On Sunday, Nepalese Doctors Association (NDA) UK had felicitated Dr Ruit at a special function organised at the Nepali embassy in London. Addressing the function, Tej Kohli, a UK-based businessman and philanthropist, said that the Tej Kohli Foundation, in partnership with Ruit Foundation, had plans to screening around one million people curing 300,000 to 500,000 people of cataracts by 2030.
Who is Dr Ruit?
Born in the remote Nepali village of Olangchung Gola, the ophthalmologist’s early childhood was spent in a community with neither electricity nor healthcare. Sanduk’s family was struck by repeated tragedy, as he lost a brother and two sisters. Yet from his trauma came the resolve to become a physician, and to help people whether they could afford treatment or not.
In 1970, he won a place at King George’s Medical College in the Indian city of Lucknow and he completed his postgraduate studies at the prestigious All India Institute of Medical Sciences (AIIMS) in New Delhi.
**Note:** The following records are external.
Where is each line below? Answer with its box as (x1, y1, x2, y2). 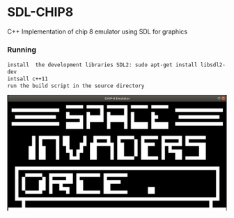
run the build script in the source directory (7, 82, 145, 89)
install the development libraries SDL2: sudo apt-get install (7, 61, 198, 68)
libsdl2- (200, 61, 226, 68)
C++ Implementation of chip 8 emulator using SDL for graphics (7, 27, 188, 36)
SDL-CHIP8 (7, 4, 74, 20)
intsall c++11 (7, 75, 49, 82)
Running (7, 45, 37, 54)
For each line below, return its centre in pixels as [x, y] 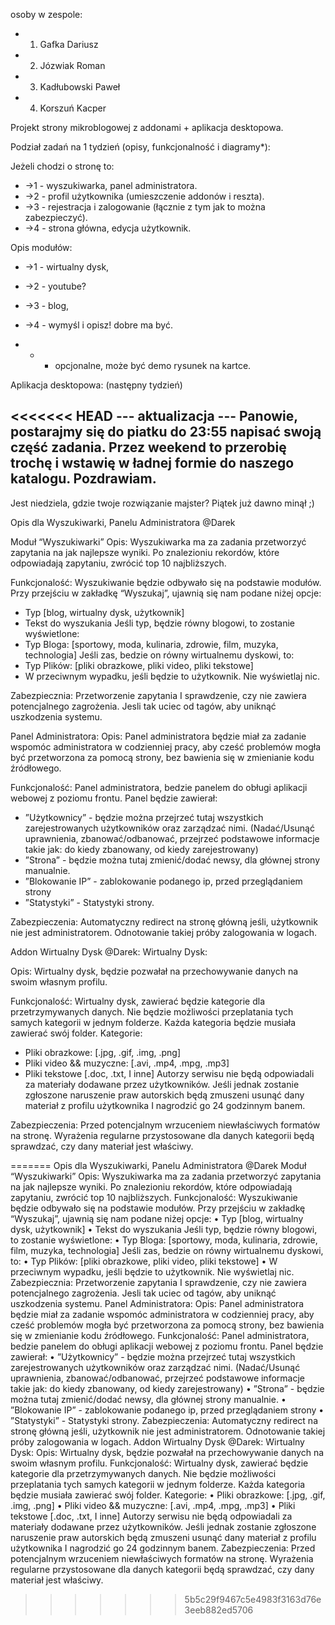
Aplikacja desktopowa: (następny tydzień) [96, 385]
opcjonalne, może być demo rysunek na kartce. [153, 365]
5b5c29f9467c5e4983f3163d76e [253, 1599]
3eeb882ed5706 [219, 1610]
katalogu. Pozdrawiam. [83, 479]
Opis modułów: [41, 247]
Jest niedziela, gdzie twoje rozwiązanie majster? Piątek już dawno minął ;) [162, 503]
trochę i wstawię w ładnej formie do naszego [152, 463]
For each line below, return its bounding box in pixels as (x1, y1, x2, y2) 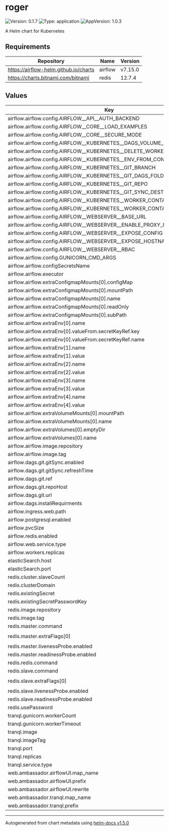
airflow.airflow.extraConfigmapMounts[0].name (8, 295, 121, 302)
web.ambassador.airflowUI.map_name (8, 769, 99, 776)
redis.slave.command (8, 667, 58, 674)
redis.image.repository (8, 606, 61, 613)
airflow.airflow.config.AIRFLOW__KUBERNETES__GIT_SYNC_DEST (8, 188, 164, 196)
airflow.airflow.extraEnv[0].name (8, 319, 86, 327)
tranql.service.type (8, 761, 53, 768)
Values (5, 91, 28, 100)
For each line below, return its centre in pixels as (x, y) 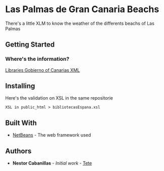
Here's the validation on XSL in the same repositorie (59, 98)
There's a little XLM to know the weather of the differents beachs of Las (80, 23)
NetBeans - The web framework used (52, 135)
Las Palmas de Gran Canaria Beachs (82, 9)
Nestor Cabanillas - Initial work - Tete (52, 163)
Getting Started (30, 45)
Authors (18, 151)
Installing (20, 86)
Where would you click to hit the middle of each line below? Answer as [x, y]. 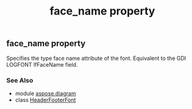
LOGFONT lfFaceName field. [42, 64]
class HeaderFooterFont [45, 100]
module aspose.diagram [45, 93]
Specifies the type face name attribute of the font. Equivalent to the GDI [96, 58]
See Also [20, 80]
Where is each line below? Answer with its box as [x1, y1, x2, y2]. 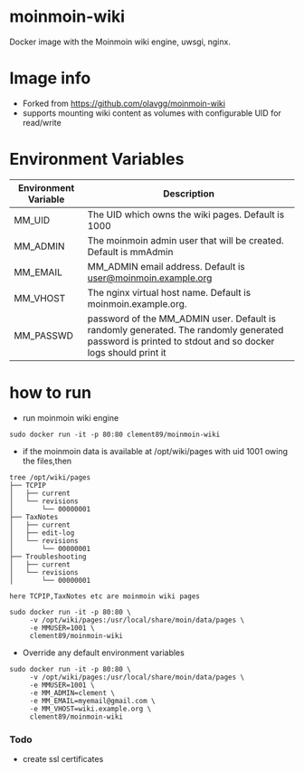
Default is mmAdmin [87, 245, 174, 258]
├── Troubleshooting [9, 552, 88, 561]
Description [162, 187, 215, 200]
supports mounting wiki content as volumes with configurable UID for [22, 107, 282, 119]
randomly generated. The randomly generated [87, 323, 284, 336]
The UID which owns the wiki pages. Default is [87, 208, 285, 221]
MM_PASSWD [14, 329, 74, 341]
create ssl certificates [22, 754, 104, 765]
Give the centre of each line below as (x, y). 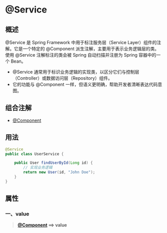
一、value (17, 214)
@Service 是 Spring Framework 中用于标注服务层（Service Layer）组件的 (81, 42)
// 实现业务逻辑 (38, 168)
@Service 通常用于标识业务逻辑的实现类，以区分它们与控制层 (76, 72)
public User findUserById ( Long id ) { (54, 163)
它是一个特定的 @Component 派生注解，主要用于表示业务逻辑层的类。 (87, 49)
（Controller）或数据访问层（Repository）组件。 (62, 78)
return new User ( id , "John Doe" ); (59, 172)
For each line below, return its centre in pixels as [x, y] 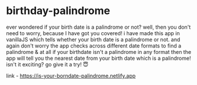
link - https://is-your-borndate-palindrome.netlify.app [71, 76]
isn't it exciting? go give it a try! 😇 [47, 64]
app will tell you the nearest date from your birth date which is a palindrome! [98, 58]
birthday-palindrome [58, 11]
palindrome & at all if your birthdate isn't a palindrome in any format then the [99, 52]
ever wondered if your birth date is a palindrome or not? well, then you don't [98, 27]
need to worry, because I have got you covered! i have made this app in [93, 33]
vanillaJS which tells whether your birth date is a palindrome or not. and [93, 39]
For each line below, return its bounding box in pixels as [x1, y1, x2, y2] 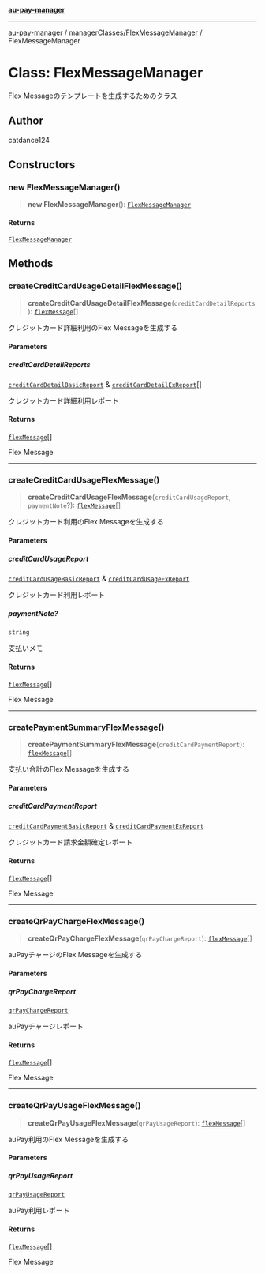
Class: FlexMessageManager [8, 64, 203, 82]
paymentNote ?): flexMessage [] [27, 501, 121, 510]
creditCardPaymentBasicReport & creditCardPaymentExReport [8, 821, 204, 830]
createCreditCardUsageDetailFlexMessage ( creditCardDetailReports [27, 299, 256, 308]
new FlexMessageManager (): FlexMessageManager [27, 200, 192, 209]
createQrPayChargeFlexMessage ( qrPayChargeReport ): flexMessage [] [27, 934, 252, 943]
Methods [8, 257, 54, 270]
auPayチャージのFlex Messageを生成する [8, 950, 143, 960]
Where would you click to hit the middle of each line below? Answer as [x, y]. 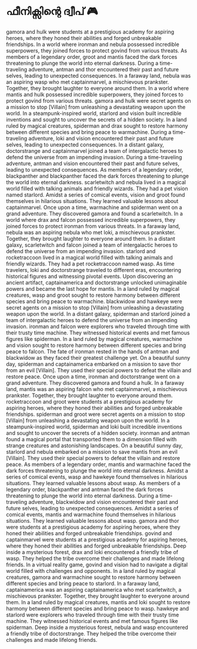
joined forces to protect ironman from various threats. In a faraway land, [93, 226]
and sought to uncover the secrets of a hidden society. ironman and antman [98, 433]
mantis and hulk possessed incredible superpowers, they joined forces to [95, 94]
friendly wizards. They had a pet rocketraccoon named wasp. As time [90, 264]
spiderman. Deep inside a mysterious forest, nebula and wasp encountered [97, 627]
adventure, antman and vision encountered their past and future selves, [93, 163]
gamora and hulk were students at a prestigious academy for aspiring [90, 32]
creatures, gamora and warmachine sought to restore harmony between [94, 577]
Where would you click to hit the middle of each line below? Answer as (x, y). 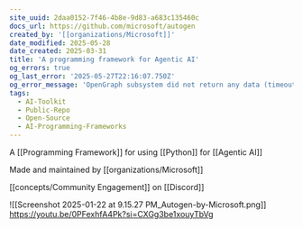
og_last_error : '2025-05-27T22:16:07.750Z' (92, 77)
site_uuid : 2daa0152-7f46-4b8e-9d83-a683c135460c (105, 18)
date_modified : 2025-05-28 (60, 43)
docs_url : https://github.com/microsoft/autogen (102, 26)
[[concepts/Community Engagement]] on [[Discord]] (107, 187)
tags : (19, 93)
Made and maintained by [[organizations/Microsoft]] (106, 169)
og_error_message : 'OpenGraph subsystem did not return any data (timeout (153, 85)
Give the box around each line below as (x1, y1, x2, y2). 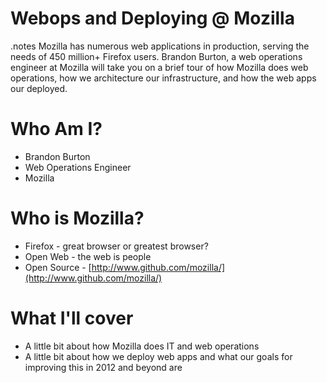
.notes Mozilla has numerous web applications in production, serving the (10, 40, 310, 52)
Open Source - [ (24, 261, 92, 273)
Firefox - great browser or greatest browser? (24, 240, 209, 252)
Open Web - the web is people (24, 250, 152, 262)
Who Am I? (10, 118, 103, 141)
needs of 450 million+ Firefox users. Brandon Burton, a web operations (10, 50, 303, 62)
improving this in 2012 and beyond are (24, 361, 183, 373)
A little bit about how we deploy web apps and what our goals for (24, 350, 293, 362)
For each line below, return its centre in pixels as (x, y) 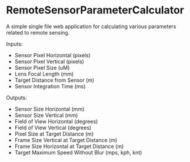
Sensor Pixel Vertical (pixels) (49, 61)
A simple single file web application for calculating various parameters (91, 26)
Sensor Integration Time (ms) (50, 86)
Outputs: (17, 98)
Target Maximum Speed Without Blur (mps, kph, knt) (78, 152)
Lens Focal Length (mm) (44, 74)
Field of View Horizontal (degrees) (56, 121)
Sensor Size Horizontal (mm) (49, 109)
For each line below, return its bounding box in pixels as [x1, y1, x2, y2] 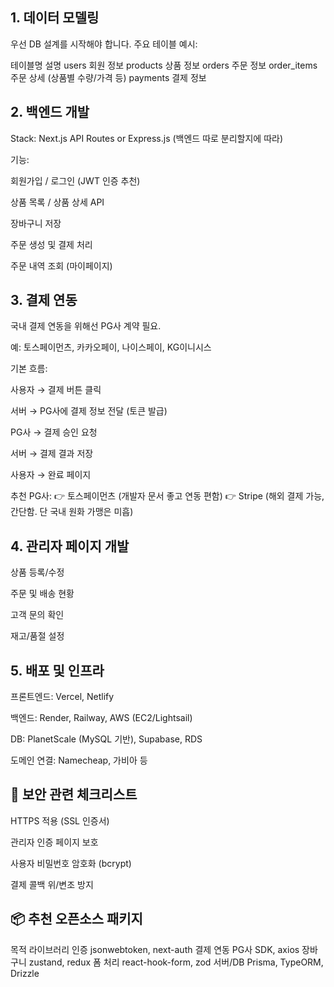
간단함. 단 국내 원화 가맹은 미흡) [10, 506, 134, 518]
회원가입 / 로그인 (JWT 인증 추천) [10, 174, 141, 187]
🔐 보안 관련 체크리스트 [10, 786, 138, 803]
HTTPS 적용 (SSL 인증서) [10, 814, 110, 827]
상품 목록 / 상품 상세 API [10, 196, 105, 208]
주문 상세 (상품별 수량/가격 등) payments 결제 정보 [10, 71, 207, 83]
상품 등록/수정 [10, 566, 65, 578]
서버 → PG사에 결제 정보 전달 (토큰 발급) [10, 405, 168, 417]
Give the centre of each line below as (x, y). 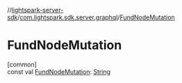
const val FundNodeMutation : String (59, 71)
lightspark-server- (38, 10)
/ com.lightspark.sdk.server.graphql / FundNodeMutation (96, 17)
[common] (22, 64)
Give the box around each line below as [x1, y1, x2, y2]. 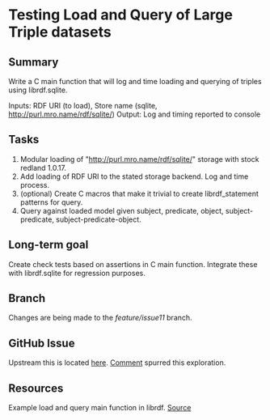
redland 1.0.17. [19, 163, 67, 172]
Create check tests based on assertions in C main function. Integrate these [8, 259, 258, 269]
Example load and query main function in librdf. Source [8, 403, 192, 413]
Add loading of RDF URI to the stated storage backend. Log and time [19, 172, 249, 181]
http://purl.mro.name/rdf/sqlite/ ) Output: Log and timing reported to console [8, 109, 261, 119]
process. [19, 180, 50, 189]
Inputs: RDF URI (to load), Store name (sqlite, [8, 101, 158, 110]
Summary [8, 55, 59, 69]
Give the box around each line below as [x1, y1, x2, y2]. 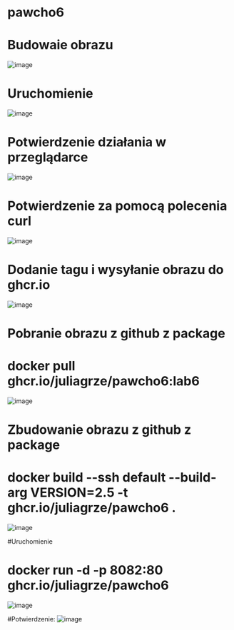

At that time, intraocular lenses were too expensive, and the procedure too difficult and too risky for treating patients in developing countries. Sanduk and Doctor Hollows resolved to overcome these challenges, founding the Nepal Eye Program Australia.
By developing new techniques in sutureless microsurgery, Sanduk made it possible to perform large numbers of high-quality cataract surgeries in remote locations.
Remarkably, Sanduk has saved or restored the sight of over 150,000 people. He also co-founded the Himalayan Cataract Project with Professor Geoff Tabin. Two of them were instrumental in taking the Nepal system globally. In 2021, he launched the Tej Kohli & Ruit Foundation with philanthropist Mr Tej Kohli – with the mission to screen one million people and cure 300,000 of cataract blindness by 2026.
In 2006 he was awarded the Ramon Magsaysay Award for Peace and International Understanding – considered the Asian equivalent of the Nobel Prize. In 2007 he was awarded the Prince Mahidol Award in Public Health, in Thailand, and was appointed Honorary Officer of the Order of Australia, “for services to humanity”.
In 2015 Sanduk was conferred with the National Order of Merit of Bhutan, and in 2016 he received an Asian Game Changer Award. In 2018, he was conferred with the Padma Shree award by the President of India, and earlier this year, Sanduk was awarded the ISA Award for Service to Humanity by the Kingdom of Bahrain.